I'm confident the issue is in the tests, which, because of an oversight, do not pin the image they need to a specific tag. A simple change in the test code should fix.
This is actually on tests, but "topology-manager" seems the closest in the current sub-component list. Reassigned.
Tested on same OCP 4.6 baremetal cluster from the latest master branch of origin: Tests are being skipped as I have one of the two worker nodes enabled for topology manager, that was not a requirement before AFAIK: started: (0/5/11) "[Serial][sig-node][Feature:TopologyManager] Configured cluster with gu workload attached to SRIOV networks should let resource-aligned PODs have working SRIOV network interface [Suite:openshift/conformance/serial]" skip [github.com/openshift/origin/test/extended/topology_manager/utils.go:69]: topology manager not configured on all nodes skipped: (16.2s) 2020-12-04T14:17:19 "[Serial][sig-node][Feature:TopologyManager] Configured cluster with gu workload attached to SRIOV networks should let resource-aligned PODs have working SRIOV network interface [Suite:openshift/conformance/serial]" ----- And also skipped because NETWORK_CHECK_IMAGE env var is not defined. According to origin docs: The testsuite runs a basic connectivity test to ensure the NUMA-aligned devices are functional.

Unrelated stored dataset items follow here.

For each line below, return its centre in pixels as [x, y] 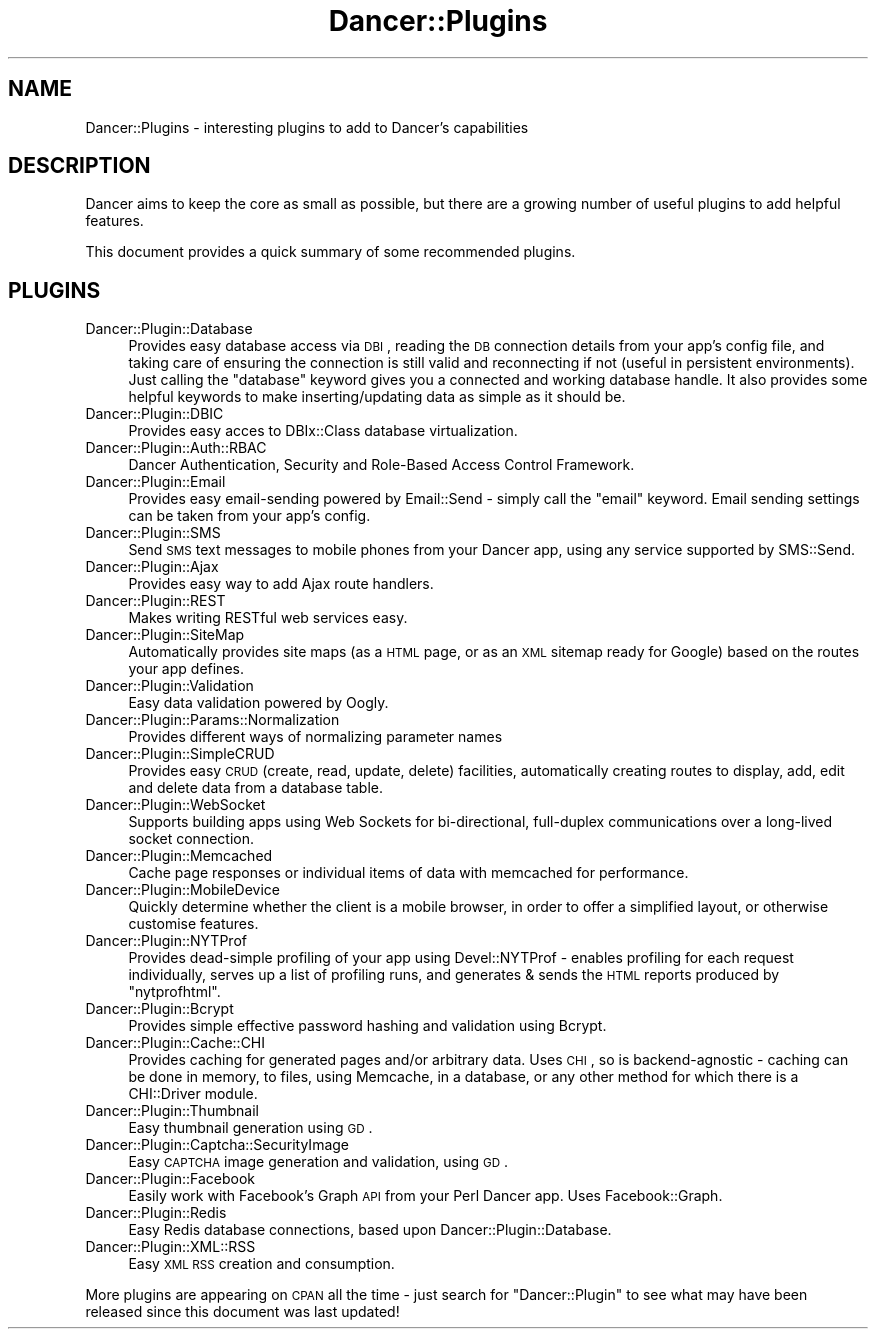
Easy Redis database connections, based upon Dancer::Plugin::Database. [370, 1230]
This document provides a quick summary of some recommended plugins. [330, 252]
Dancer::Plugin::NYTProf [166, 941]
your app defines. [186, 669]
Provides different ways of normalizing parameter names [315, 737]
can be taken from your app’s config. [249, 516]
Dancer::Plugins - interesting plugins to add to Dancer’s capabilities [307, 127]
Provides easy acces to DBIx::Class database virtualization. [323, 431]

Use this variable to set the image URL to use to check the network is working between pods which requested, and got, aligned resources. If this value is not set (default), the connectivity test will skip. What is a good example to use ? started: (0/10/11) "[Serial][sig-node][Feature:TopologyManager] Configured cluster with gu workload attached to SRIOV networks should let resource-aligned PODs have working SRIOV network interface [Suite:openshift/conformance/serial]" skip [github.com/openshift/origin/test/extended/topology_manager/resourcealign.go:140]: no network check image provided (use NETWORK_CHECK_IMAGE) skipped: (16.4s) 2020-12-04T16:42:30 "[Serial][sig-node][Feature:TopologyManager] Configured cluster with gu workload attached to SRIOV networks should let resource-aligned PODs have working SRIOV network interface [Suite:openshift/conformance/serial]"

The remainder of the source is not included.